-- WORK TO COMPLETE --
In the records that follow, find the line with "approaches provided only"; from there, retype every line exactly through the line with "If TAGS are", which also belongs to the answer.

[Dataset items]
-=-=-=-=-
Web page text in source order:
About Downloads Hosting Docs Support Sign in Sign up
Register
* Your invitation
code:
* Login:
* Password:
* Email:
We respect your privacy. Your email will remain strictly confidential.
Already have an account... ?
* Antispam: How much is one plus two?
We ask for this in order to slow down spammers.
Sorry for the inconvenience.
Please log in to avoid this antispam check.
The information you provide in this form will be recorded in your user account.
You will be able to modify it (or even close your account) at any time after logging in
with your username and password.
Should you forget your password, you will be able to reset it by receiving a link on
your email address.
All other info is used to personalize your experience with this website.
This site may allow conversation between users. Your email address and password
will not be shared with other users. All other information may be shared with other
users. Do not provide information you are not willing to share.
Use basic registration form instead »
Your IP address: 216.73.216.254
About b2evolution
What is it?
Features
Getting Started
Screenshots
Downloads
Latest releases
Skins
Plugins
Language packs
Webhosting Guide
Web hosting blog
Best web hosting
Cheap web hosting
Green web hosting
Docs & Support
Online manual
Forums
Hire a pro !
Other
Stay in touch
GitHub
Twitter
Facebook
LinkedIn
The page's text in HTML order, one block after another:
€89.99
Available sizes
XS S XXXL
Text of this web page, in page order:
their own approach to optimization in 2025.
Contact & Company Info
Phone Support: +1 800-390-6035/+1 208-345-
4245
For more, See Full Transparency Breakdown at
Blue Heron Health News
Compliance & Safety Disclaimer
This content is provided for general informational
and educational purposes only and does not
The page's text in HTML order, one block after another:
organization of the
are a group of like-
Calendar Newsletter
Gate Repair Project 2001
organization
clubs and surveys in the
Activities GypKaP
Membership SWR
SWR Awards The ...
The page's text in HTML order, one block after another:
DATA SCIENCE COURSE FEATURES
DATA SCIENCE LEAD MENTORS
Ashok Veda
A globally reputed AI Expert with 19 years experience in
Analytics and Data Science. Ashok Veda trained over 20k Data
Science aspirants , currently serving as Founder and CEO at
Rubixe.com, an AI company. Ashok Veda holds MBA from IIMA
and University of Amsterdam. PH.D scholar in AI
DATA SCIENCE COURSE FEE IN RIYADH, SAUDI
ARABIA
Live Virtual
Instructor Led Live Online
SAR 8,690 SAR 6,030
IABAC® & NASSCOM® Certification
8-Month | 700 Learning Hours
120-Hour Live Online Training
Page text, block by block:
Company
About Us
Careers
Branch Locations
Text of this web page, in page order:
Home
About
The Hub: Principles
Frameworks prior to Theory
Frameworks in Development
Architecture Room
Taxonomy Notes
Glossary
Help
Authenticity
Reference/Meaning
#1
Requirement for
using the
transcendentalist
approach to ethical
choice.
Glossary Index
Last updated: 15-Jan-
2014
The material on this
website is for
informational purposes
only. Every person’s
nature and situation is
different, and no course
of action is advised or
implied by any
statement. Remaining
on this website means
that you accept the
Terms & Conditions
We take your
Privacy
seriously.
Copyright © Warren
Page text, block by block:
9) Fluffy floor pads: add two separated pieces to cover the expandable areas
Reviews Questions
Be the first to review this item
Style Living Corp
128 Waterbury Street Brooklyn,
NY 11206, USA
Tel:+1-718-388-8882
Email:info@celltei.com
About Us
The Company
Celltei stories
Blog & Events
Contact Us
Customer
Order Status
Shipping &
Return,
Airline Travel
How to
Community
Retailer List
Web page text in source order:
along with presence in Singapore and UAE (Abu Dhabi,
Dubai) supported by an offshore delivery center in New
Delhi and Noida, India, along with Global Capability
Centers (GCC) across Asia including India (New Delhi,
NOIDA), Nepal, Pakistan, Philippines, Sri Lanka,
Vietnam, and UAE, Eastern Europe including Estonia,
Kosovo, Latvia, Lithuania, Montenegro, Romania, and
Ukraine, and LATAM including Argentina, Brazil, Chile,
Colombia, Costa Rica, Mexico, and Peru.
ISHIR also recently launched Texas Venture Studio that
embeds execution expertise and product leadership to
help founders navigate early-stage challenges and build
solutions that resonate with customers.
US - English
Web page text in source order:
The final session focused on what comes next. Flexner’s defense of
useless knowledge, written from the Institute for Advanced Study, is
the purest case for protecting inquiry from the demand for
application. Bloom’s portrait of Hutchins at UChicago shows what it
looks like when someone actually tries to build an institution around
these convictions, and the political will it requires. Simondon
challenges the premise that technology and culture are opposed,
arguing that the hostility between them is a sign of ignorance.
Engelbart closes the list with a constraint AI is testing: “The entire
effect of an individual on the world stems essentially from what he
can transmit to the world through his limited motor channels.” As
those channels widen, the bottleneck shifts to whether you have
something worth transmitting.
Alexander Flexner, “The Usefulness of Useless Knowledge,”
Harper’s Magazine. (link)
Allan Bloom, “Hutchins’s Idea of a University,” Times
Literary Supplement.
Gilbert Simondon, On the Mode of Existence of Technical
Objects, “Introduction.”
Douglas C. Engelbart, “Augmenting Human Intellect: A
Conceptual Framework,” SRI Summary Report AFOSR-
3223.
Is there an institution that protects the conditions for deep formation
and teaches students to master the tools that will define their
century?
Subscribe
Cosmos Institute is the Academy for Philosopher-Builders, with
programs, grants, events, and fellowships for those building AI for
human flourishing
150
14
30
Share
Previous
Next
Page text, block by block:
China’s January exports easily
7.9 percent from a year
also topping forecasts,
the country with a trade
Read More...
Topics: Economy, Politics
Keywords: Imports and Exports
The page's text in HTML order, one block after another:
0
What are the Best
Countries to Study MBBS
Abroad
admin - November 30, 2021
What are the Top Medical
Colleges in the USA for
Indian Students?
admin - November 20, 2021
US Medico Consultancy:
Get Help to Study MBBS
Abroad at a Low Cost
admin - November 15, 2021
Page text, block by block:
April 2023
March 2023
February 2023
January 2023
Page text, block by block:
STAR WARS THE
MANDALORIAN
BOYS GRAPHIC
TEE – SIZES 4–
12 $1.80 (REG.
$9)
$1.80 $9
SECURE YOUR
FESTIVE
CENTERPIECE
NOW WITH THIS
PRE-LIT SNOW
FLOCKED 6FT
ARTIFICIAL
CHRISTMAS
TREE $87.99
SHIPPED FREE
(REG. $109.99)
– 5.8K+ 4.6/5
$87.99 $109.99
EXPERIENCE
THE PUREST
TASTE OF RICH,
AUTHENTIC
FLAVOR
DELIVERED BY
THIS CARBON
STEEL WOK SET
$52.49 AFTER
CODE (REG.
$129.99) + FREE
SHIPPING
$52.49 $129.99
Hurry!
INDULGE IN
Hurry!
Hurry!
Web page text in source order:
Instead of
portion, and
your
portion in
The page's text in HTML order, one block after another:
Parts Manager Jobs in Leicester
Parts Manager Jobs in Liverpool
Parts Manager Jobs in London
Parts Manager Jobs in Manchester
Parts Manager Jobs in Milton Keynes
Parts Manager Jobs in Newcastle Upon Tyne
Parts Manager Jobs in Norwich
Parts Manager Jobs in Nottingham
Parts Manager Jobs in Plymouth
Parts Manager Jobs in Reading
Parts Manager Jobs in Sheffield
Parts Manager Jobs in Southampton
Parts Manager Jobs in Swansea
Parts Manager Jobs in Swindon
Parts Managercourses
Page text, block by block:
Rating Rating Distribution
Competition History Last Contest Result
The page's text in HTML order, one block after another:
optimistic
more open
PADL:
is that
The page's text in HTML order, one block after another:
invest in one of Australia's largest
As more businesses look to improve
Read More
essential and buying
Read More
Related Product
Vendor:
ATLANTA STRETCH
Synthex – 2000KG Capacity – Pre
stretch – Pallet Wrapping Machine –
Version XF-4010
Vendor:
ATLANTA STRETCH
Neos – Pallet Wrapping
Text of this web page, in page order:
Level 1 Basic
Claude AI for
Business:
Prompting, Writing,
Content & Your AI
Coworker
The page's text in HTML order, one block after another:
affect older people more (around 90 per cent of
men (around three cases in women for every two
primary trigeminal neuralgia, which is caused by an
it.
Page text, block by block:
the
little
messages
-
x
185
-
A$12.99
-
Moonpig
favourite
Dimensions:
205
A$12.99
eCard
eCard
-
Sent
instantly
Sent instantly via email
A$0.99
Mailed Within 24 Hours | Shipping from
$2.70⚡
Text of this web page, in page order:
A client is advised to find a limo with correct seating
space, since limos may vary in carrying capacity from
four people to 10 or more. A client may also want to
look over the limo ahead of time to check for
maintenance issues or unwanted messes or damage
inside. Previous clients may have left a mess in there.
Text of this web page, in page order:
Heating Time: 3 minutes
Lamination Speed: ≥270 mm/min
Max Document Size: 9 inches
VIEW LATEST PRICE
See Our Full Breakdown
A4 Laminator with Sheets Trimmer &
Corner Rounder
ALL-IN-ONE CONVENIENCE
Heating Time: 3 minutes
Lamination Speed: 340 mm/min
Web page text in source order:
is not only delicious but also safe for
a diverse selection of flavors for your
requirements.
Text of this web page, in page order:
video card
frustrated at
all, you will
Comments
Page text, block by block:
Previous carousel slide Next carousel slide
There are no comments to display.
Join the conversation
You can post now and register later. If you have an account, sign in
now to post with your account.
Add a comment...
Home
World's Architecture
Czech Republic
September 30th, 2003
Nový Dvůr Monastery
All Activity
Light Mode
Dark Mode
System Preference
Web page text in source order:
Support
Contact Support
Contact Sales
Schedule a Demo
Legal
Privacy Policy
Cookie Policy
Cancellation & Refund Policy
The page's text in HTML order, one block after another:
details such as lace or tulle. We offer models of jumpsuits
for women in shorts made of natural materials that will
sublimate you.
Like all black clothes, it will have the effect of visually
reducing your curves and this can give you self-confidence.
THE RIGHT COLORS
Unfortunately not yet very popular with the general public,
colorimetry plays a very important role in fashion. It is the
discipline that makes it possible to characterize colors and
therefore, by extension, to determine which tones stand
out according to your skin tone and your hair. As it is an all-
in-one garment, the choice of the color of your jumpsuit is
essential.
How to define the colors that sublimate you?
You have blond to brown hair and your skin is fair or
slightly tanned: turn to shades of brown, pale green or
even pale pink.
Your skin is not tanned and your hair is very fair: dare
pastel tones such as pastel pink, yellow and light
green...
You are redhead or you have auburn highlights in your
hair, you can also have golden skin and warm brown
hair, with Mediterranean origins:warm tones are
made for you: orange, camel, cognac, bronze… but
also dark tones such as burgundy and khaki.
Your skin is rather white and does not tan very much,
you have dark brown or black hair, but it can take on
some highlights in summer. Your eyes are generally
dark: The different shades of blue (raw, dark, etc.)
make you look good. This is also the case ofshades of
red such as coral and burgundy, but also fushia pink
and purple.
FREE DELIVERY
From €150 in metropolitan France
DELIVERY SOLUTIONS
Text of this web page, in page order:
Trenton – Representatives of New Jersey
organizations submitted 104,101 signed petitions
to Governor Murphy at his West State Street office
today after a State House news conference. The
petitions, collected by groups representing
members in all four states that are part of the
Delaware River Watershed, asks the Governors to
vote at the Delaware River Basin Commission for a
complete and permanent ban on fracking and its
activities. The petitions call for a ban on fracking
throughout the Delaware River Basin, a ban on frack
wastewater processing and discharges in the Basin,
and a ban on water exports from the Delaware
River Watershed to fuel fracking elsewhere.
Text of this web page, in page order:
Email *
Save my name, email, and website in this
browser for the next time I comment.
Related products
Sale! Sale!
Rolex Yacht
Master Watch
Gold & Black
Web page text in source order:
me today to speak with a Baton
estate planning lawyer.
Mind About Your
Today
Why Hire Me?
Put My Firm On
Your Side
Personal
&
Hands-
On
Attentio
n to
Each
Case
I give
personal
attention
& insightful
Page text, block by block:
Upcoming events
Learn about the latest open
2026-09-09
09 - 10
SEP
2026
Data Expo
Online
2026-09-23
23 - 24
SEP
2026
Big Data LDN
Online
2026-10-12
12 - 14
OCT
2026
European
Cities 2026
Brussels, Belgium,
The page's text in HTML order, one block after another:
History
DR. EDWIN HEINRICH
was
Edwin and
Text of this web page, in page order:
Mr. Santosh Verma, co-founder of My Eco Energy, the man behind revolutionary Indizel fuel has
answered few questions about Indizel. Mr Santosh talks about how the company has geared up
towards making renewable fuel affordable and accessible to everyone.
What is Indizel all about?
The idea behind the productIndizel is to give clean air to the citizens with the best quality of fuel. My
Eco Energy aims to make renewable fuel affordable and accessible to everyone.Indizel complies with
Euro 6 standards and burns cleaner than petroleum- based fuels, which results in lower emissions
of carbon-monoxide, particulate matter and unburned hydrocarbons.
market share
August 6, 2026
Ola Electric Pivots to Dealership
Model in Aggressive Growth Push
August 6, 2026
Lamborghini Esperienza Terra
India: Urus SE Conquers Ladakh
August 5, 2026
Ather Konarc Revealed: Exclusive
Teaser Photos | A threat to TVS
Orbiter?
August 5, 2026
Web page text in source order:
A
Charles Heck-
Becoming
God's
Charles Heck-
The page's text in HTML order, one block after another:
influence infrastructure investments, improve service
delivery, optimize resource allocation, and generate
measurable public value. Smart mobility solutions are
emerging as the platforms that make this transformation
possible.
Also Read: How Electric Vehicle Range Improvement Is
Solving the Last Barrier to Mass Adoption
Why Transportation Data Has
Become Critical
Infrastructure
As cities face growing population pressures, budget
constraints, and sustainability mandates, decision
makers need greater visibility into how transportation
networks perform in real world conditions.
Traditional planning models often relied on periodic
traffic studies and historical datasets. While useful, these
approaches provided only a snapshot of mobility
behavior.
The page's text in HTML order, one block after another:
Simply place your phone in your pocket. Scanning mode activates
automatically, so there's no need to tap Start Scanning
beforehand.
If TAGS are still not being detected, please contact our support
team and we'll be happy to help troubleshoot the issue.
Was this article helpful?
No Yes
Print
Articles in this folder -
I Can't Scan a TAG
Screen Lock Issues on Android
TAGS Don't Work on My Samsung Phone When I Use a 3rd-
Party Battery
-=-=-=-=-
-- SOLVED EXERCISE --
approaches provided only a snapshot of mobility
behavior.
The page's text in HTML order, one block after another:
Simply place your phone in your pocket. Scanning mode activates
automatically, so there's no need to tap Start Scanning
beforehand.
If TAGS are still not being detected, please contact our support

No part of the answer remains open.